Rx.NET to async.java, line-for-line

A real Rx.NET pipeline rewritten in async.java, two ways. Includes a side-by-side operator-mapping table and an honest take on when async.java earns its keep over plain CompletableFuture.

The runnable Java reference lives in RxFiveStagesComparison.java and is pinned by RxFiveStagesComparisonTest (4 tests, including happy-path byte-identity and three failure-mode error-frame equivalences).

The Rx.NET original

The F# pipeline (from RxAdvanced.fs):

let private rxFiveStages (inbound: IObservable<string>) : IObservable<string> =
    inbound.SelectMany(fun input ->
        let body : IObservable<string> =
            Observable
                .Return(input)
                .Select(fun s -> parse s)
                .Select(fun n -> validate n)
                .SelectMany(fun validated ->
                    let a =
                        Observable.Start(
                            (fun () -> enrichLookupA validated),
                            TaskPoolScheduler.Default)
                    let b =
                        Observable.Start(
                            (fun () -> enrichLookupB validated),
                            TaskPoolScheduler.Default)
                    Observable.Zip(
                        a, b,
                        fun lookupA lookupB ->
                            struct (validated, lookupA, lookupB)))
                .Select(fun (struct (validated, lookupA, lookupB)) ->
                    score validated lookupA lookupB)
                .Select(fun scored -> serialize scored)
                .Select(fun out -> sprintf "{\"ok\":true,\"result\":%s}" out)
        body.Catch(fun (ex: exn) ->
            Observable.Return(perMessageErrorFrame ex)))

Six .Select calls, one .SelectMany for the fan-out, one .Catch for the error funnel.
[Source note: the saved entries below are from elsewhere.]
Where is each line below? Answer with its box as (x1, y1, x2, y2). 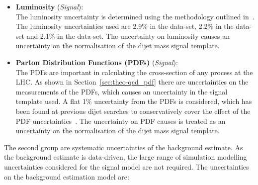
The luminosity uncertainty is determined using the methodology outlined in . (15, 11, 255, 21)
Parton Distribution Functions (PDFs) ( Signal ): (15, 57, 178, 67)
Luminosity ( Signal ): (15, 1, 84, 11)
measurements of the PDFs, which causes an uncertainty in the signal (15, 86, 228, 96)
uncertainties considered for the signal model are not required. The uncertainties (4, 161, 249, 172)
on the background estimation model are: (4, 171, 129, 182)
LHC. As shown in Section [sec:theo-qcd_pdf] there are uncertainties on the (15, 77, 249, 87)
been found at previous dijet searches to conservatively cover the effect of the (15, 105, 251, 116)
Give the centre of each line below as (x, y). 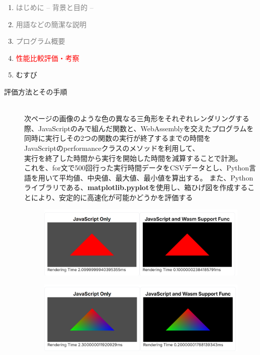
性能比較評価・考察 (48, 58)
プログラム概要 (40, 41)
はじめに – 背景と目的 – (55, 7)
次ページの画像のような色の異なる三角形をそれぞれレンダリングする (137, 118)
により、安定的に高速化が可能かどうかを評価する (112, 197)
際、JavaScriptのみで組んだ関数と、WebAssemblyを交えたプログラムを (139, 128)
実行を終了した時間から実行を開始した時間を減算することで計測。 (133, 158)
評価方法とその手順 (36, 91)
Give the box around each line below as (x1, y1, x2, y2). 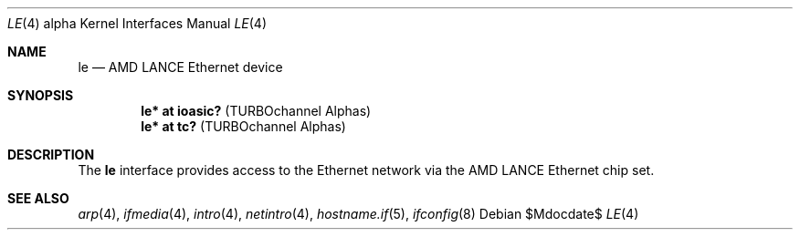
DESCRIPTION (7, 147, 95, 162)
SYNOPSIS (7, 88, 74, 103)
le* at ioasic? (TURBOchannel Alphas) (141, 103, 372, 118)
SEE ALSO (7, 191, 69, 206)
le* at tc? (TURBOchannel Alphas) (141, 118, 346, 134)
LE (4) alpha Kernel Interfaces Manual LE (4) (7, 15, 267, 31)
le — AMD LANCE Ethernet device (78, 59, 283, 75)
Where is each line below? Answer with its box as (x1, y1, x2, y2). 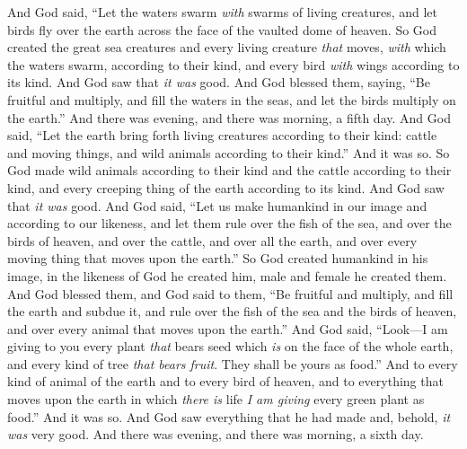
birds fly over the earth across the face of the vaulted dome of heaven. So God (7, 20, 437, 39)
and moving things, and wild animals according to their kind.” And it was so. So (7, 143, 450, 162)
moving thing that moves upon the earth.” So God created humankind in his (7, 249, 428, 268)
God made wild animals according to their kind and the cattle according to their (7, 161, 452, 180)
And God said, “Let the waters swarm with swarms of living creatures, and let (7, 3, 437, 21)
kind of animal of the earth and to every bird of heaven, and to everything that (7, 372, 444, 391)
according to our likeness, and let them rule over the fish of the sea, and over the (7, 214, 452, 233)
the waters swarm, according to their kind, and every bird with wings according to (7, 55, 460, 74)
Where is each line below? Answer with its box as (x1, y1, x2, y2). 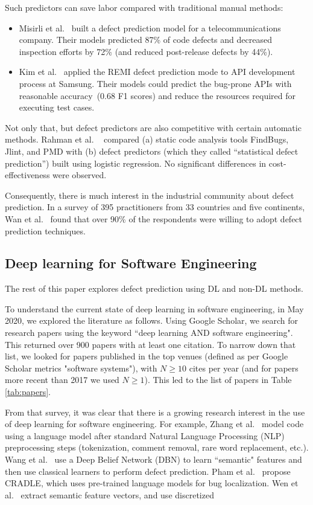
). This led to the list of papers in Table (144, 373, 292, 386)
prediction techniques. (5, 224, 86, 237)
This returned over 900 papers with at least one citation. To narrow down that (5, 338, 296, 350)
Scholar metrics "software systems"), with (5, 361, 157, 374)
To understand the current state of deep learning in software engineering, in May (5, 302, 304, 315)
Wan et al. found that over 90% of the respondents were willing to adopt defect (5, 212, 303, 225)
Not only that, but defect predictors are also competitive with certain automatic (5, 121, 302, 133)
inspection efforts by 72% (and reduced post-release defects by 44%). (19, 45, 273, 57)
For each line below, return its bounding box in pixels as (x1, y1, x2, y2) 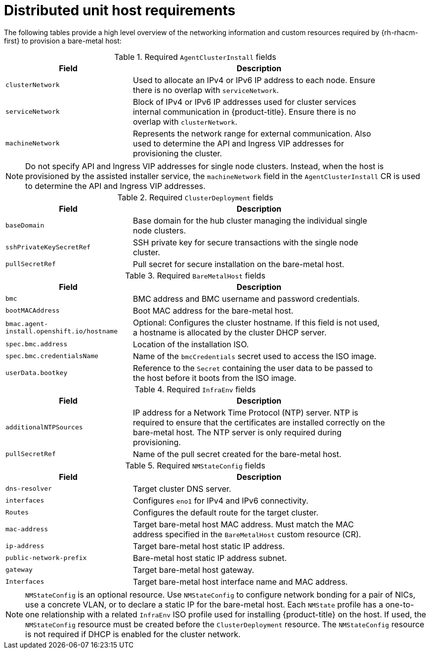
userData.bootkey (5, 369, 68, 377)
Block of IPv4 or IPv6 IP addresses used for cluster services (132, 96, 356, 107)
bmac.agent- (5, 320, 48, 327)
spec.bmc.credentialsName (5, 352, 98, 360)
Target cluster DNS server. (132, 483, 231, 494)
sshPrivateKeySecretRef (5, 243, 91, 251)
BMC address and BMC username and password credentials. (132, 293, 360, 304)
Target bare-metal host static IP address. (132, 541, 285, 551)
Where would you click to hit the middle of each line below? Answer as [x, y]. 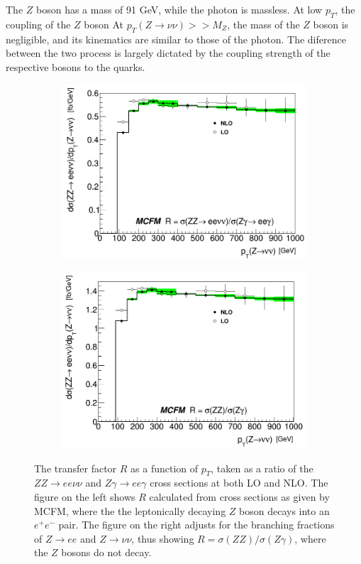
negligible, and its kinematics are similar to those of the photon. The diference [176, 39]
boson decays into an [284, 510]
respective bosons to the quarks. [76, 66]
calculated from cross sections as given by [239, 496]
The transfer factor [76, 468]
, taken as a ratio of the [262, 468]
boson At [104, 24]
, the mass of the [263, 24]
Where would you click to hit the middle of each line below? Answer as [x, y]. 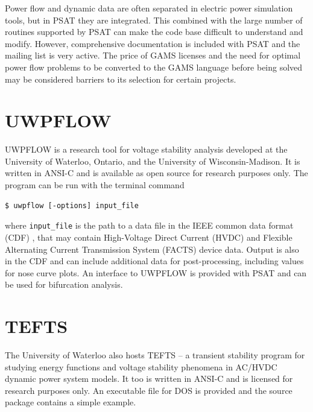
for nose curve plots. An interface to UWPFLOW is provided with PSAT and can [156, 272]
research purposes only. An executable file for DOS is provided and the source [149, 390]
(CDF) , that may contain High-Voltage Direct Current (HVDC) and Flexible [149, 237]
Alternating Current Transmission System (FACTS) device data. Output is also [152, 249]
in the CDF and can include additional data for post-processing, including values [154, 261]
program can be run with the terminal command [95, 185]
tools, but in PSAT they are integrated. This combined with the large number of [154, 20]
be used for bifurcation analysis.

The inner subgraph is re-materialised per emission via the outer .SelectMany.

Version 1 — callback-style with Asyncc.Waterfall + Asyncc.Parallel

Closest line-for-line equivalent. Each .Select becomes a Waterfall stage. The Observable.Zip(Observable.Start(...), Observable.Start(...)) pair becomes an Asyncc.Parallel(List.of(a, b), ...). The .Catch becomes the Waterfall’s terminal err branch.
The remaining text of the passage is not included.